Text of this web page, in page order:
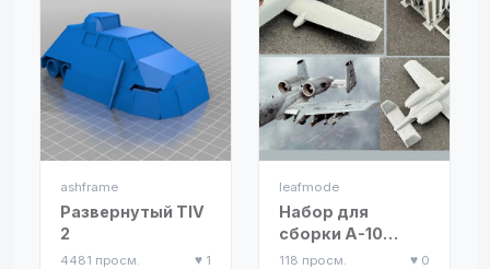
ashframe
Развернутый TIV
2
4481 просм. ♥ 1
leafmode
Набор для
сборки A-10
Thunderbolt
118 просм. ♥ 0
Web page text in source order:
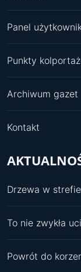
Panel
Punkty
Archiwum gazet
Kontakt
Drzewa w
To nie zwykła
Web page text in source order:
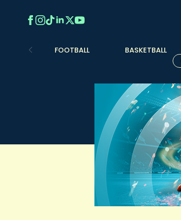
FOOTBALL BASKETBALL
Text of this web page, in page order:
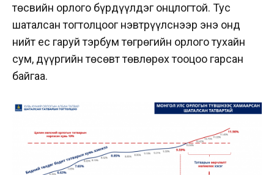
төсвийн орлого бүрдүүлдэг онцлогтой. Тус
шаталсан тогтолцоог нэвтрүүлснээр энэ онд
нийт ес гаруй тэрбум төгрөгийн орлого тухайн
сум, дүүргийн төсөвт төвлөрөх тооцоо гарсан
байгаа.
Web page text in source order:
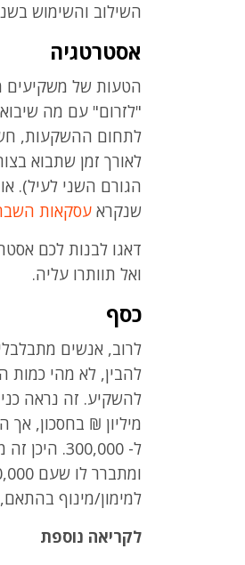
השילוב והשימוש
אסטרטגיה
הטעות של משקיעים
"לזרום" עם מה
לתחום ההשקעות,
לאורך זמן שתבוא
הגורם השני לעיל). או
שנקרא עסקאות
דאגו לבנות לכם
ואל תוותרו עליה.
כסף
לרוב, אנשים
להבין, לא מהי
להשקיע. זה נראה
ל-
למימון/מינוף
לקריאה נוספת
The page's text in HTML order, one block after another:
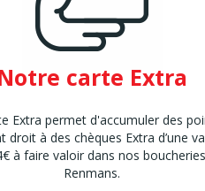
carte Extra
Extra permet d'accumuler des
droit à des chèques Extra d’une
à faire valoir dans nos boucheries
Renmans.
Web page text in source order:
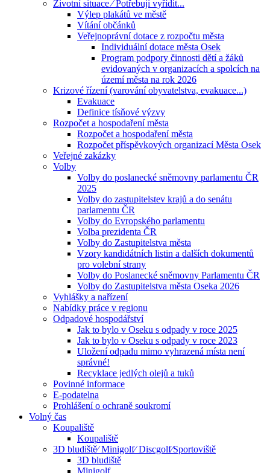
Životní situace ⁄ Potřebuji vyřídit...
Výlep plakátů ve městě
Vítání občánků
Veřejnoprávní dotace z rozpočtu města
Individuální dotace města Osek
Program podpory činnosti dětí a žáků
evidovaných v organizacích a spolcích na
území města na rok 2026
Krizové řízení (varování obyvatelstva, evakuace...)
Evakuace
Definice tísňové výzvy
Rozpočet a hospodaření města
Rozpočet a hospodaření města
Rozpočet příspěvkových organizací Města Osek
Veřejné zakázky
Volby
Volby do poslanecké sněmovny parlamentu ČR
2025
Volby do zastupitelstev krajů a do senátu
parlamentu ČR
Volby do Evropského parlamentu
Volba prezidenta ČR
Volby do Zastupitelstva města
Vzory kandidátních listin a dalších dokumentů
pro volební strany
Volby do Poslanecké sněmovny Parlamentu ČR
Volby do Zastupitelstva města Oseka 2026
Vyhlášky a nařízení
Nabídky práce v regionu
Odpadové hospodářství
Jak to bylo v Oseku s odpady v roce 2025
Jak to bylo v Oseku s odpady v roce 2023
Uložení odpadu mimo vyhrazená místa není
správné!
Recyklace jedlých olejů a tuků
Povinné informace
E-podatelna
Prohlášení o ochraně soukromí
Volný čas
Koupaliště
Koupaliště
3D bludiště⁄ Minigolf⁄ Discgolf⁄Sportoviště
3D bludiště
Minigolf

+-------+

:: Description of the task ::
Pull every line containing "dotace" from the data.

:: Exercise answer ::
Veřejnoprávní dotace z rozpočtu města
Individuální dotace města Osek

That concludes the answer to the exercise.